Subject Re: [firebird-support] Re: Firebird 1.5 database size increasing
Author Ann W. Harrison
Hi Bill,

[gstat results moved to the end]

OK. When the table is big, it seems to have about 325,000
records, most of which have one back version, altogether
using 4,891 pages. OK, that works out to about 61 bytes
per record, assuming a 4K page size.

It is odd that the record length is reported as 0.03 and
the version length as 21.45. In theory, the version is
never longer than the record. Hmmm.... OK, I've got it.
The primary record version is just a deleted stub. Right.
Store 325,287 records then delete 324,898 of them.

That works pretty well with the estimate of 61 bytes -
22 bytes of data, 17 bytes of record header plus page
index, and another 17 bytes for the deleted stub is 56
and there's probably 3 bytes per record of page header
and unusable bytes of space.

When the table has "settled", it has 481 records and uses
21 pages. That's seems pretty good.

> Of course, since the data pages are never released, the database file
> size grows.

Right, but if the same sort of operation occurs again, the space
that was released will be reused for the next 300,000 temporary
records. So there's a lot of initial growth as the database
stretches to fit the largest amount of data that will be stored,
then growth should be slow as space is freed and reused rather
than allocated new.
> My user says:
> All transactions that are actually changing data, do a commit and
> succeed. All hibernate operations are taking place within a database
> transaction. This transaction is always rolled back. These
> transactions will be across many tables, not just the 2 we are
> focusing on.

What's a hibernate operation? Maybe I'm having a bad day, but
that description doesn't make any sense to me at all. Leaving
aside the hibernation issue, it seems to say that all transactions
that change the database commit. From the stats, it appears that
one group of transactions store a lot of records. The database must
be large enough to hold all those records. Later another group of
transactions deletes all those records. That's OK. The database
has to grow by about 16 bytes per record to hold the deleted stubs.
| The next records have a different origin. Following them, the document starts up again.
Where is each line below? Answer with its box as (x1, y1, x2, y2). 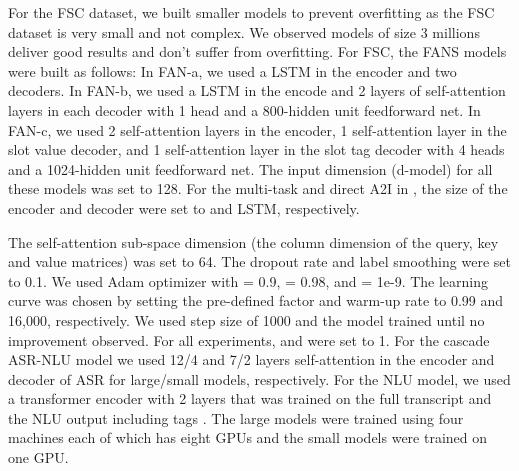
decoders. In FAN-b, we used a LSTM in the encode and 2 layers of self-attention (8, 80, 506, 101)
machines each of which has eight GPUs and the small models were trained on (8, 427, 488, 448)
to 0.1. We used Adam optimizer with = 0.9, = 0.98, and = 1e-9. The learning (8, 270, 489, 291)
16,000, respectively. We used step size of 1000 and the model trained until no (8, 309, 485, 330)
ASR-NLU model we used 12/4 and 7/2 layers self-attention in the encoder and (8, 349, 495, 370)
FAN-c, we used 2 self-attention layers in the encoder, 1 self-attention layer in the (8, 119, 507, 140)
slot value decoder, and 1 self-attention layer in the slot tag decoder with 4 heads (8, 139, 505, 160)
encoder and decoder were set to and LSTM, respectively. (8, 197, 360, 218)
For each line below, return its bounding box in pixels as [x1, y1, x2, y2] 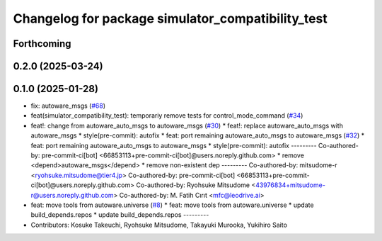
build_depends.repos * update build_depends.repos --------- [30, 211, 209, 219]
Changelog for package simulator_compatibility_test [13, 11, 328, 26]
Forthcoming [13, 38, 71, 50]
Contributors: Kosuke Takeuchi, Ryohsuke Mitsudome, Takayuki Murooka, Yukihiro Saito [30, 220, 288, 229]
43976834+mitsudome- [255, 181, 325, 189]
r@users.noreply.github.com [30, 191, 114, 199]
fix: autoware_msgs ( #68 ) [30, 101, 106, 110]

If transactions were rolling back rather than deleting records -
so the inserts were never committed, you wouldn't see 325,000
records. And if the records were committed, they can't be rolled
back. My guess is that the rollback refers to a read-only
transaction and is not relevant here.

> So, now I am looking at the test case, to see if the rollback could be
> replaced with a delete operation instead. I think this would reduce
> the number of back versions created in this table.

No. If records actually were being inserted and rolled back -
which some may be - they would be cleaned up automatically
during the rollback. Gstat might report their existence if
it ran after some inserts and before the rollback completed,
but it wouldn't report back versions at all, since back versions
are created only when a stored record is updated or deleted. An
insert and rollback won't create back versions.

So changing a rollback to an insert/delete actually increases the
number of back versions, even if it's all done in one transaction.
When a transaction inserts and deletes a record, the result is a
primary records that's a delete stub and a back version with the
original data. That may not be obvious, but verb rollback and
savepoints require that we keep a history of the changes made by
each transaction - not just the final result. In fact, in some
cases, subsequent updates do overwrite earlier updates, but the
case here is not one of them.

> Also, I'm not really clear as to how/when the back versions get
> purged, so I will do some more analysis there.

The answer to that is "it depends". In Vulcan and in Classic,
the garbage collection is done when another transaction attempts
to read a record that has unnecessary versions. In FB 1.x,
when a transaction notes the presence of unnecessary versions
it puts them on a list for the garbage collect thread to remove
at its leisure. In Firebird 2, if a transaction notices an
unnecessary record version sometimes it does the garbage collection
itself, and sometimes puts it on the garbage collect thread's
list - depending on the cost of doing the operation immediately.

My guess is that you should just tell your customer that the
database will grow quickly to hold the largest number of records
stored, then stop growing or grow very slowly.